Obliquity Stability in Earth-Moon-like Systems
Model assumptions, the Moon-forming collision produced a system with a large moon but it is not necessary for the earth to have a large moon. In fact stability is more likely with a small moon.
Precession rate v Mass
A moon 17km more in diameter would make the earth very unstable.
If the moon was x2 in size the Earth’s axis would be more unstable but big moons generate good tides which could help life. The Moon’s mass is 99% of the critical mass needed for climate stability.
Planetary Separation and Obliquity Stability
The limiting factor was Saturn’s orbital variation at 26sec/year.
Currently there are 218 known exoplanets (planets around other stars).
A process known as gravitational lensing has detected 4 planets so far. The brightness of a star is bent by the presence of another star which focuses and intensifies the light. This also allows detection of planets.

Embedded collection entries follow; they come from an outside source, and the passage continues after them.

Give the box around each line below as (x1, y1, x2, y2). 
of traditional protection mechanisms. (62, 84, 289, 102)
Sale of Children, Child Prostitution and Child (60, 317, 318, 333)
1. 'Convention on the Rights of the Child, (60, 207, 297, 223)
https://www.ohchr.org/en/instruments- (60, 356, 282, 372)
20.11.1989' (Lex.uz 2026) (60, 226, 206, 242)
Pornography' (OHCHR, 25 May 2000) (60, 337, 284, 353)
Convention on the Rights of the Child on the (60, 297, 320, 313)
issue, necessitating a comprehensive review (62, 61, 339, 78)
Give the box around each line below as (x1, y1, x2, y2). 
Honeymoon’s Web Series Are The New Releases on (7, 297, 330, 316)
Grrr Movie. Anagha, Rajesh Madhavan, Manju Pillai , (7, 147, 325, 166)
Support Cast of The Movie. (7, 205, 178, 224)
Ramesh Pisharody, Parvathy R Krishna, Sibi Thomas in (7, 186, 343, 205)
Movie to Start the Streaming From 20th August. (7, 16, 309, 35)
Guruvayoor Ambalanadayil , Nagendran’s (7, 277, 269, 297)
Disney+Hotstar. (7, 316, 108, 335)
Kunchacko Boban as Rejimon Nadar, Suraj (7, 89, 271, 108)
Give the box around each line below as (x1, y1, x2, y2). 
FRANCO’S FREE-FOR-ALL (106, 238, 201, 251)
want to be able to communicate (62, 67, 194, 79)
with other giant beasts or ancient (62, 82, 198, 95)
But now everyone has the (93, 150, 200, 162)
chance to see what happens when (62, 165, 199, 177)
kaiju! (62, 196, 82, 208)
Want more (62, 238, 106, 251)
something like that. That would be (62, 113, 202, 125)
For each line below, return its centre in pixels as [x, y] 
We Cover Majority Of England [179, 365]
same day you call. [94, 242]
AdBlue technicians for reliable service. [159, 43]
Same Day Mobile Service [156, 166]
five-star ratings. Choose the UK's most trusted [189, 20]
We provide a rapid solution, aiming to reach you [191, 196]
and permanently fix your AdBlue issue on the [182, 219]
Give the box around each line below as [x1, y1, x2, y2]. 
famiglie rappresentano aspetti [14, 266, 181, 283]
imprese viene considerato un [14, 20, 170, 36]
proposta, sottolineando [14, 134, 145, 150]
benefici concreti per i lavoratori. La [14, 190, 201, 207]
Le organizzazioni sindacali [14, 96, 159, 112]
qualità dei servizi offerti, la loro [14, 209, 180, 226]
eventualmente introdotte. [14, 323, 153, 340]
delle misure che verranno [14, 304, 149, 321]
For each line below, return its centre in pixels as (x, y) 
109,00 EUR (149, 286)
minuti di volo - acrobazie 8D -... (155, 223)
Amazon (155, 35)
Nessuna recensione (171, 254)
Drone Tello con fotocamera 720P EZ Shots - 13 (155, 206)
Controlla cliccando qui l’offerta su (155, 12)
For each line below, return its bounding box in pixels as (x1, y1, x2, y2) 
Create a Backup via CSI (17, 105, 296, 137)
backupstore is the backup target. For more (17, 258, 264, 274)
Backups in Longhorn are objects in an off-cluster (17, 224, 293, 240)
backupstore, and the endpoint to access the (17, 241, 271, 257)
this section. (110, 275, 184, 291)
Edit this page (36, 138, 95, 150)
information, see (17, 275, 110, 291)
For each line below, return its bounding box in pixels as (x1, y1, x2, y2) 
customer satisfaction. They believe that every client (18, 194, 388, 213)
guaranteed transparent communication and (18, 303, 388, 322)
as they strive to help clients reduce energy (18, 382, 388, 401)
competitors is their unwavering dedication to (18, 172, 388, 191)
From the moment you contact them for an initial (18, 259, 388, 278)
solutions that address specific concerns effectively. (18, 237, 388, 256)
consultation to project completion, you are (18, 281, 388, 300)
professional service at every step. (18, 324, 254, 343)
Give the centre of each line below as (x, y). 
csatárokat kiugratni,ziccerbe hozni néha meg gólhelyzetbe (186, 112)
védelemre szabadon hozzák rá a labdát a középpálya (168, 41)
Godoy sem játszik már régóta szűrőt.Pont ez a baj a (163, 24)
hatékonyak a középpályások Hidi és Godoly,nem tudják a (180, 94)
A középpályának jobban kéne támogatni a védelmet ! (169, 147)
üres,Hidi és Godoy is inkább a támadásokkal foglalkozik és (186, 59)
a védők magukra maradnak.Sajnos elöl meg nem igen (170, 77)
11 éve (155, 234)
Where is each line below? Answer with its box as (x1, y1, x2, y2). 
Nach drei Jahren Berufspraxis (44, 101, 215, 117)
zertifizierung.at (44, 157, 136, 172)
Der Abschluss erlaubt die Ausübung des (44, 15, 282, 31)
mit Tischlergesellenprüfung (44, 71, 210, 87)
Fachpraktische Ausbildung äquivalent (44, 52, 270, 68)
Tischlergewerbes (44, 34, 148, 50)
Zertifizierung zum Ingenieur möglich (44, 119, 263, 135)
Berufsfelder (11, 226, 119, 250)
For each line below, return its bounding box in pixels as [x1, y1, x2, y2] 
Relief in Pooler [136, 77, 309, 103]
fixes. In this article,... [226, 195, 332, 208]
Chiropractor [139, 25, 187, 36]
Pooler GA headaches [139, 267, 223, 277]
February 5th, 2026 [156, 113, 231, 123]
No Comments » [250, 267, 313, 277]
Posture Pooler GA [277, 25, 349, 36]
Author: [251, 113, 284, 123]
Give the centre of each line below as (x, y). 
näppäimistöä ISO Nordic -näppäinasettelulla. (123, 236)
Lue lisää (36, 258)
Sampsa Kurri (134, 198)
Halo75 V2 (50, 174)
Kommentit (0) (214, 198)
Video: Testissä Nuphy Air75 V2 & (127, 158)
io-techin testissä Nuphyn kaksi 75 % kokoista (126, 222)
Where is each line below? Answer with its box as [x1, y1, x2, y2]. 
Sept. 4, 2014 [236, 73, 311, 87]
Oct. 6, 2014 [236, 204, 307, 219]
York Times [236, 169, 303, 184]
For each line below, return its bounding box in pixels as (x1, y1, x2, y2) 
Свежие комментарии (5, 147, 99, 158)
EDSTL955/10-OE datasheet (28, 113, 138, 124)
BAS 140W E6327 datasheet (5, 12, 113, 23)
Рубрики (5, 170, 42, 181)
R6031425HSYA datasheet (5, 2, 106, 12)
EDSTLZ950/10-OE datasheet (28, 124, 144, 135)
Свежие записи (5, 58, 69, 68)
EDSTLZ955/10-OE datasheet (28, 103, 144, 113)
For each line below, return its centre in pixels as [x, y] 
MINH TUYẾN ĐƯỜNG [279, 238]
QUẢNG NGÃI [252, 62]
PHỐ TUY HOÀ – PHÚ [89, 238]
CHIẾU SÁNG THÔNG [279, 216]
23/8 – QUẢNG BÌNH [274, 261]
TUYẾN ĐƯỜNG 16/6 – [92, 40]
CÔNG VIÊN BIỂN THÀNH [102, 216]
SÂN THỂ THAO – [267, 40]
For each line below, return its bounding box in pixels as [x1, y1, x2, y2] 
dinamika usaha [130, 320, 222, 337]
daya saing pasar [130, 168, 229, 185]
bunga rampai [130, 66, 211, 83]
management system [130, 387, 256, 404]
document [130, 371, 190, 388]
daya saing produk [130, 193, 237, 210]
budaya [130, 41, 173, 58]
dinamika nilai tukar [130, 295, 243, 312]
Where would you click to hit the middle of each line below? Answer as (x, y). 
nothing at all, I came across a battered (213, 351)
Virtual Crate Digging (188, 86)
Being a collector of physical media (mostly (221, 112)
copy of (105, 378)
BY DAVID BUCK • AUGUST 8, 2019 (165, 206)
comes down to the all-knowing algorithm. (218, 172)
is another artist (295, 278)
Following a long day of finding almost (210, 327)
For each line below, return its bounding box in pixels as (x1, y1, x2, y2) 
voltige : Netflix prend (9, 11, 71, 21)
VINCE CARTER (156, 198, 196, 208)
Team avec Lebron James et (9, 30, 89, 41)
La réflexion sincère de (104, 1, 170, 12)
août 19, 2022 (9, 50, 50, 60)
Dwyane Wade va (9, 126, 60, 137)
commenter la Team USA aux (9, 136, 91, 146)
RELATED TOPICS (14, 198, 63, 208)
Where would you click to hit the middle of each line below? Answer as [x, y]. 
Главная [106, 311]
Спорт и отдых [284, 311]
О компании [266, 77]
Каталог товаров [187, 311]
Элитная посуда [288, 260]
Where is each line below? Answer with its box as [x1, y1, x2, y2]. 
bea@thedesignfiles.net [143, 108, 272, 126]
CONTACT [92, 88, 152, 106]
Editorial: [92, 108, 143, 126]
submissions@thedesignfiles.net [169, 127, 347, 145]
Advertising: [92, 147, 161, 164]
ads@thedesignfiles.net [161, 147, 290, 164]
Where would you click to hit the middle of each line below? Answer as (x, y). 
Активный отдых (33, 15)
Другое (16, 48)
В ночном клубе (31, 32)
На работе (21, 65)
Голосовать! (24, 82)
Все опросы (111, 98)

Imagine that there are 9 independent requirements for a planet to be habitable and each of these is met on 10% of the planets therefore one planet in a billion will have all these requirements. This would give us 100 suitable planets within our galaxy. What if 1% of these planets evolve complex life and 1% of these then produce advance civilizations. This calculation gives an approximation of there being another planet similar to Earth in the universe.
The Earth is a rare and beautiful place and the luckiest in the universe. There could be bacteria in the universe but these are not regarded as complex.
The continuing increase in solar warmth predicts that in 500x 10 6 years time the Earth will become too warm for life.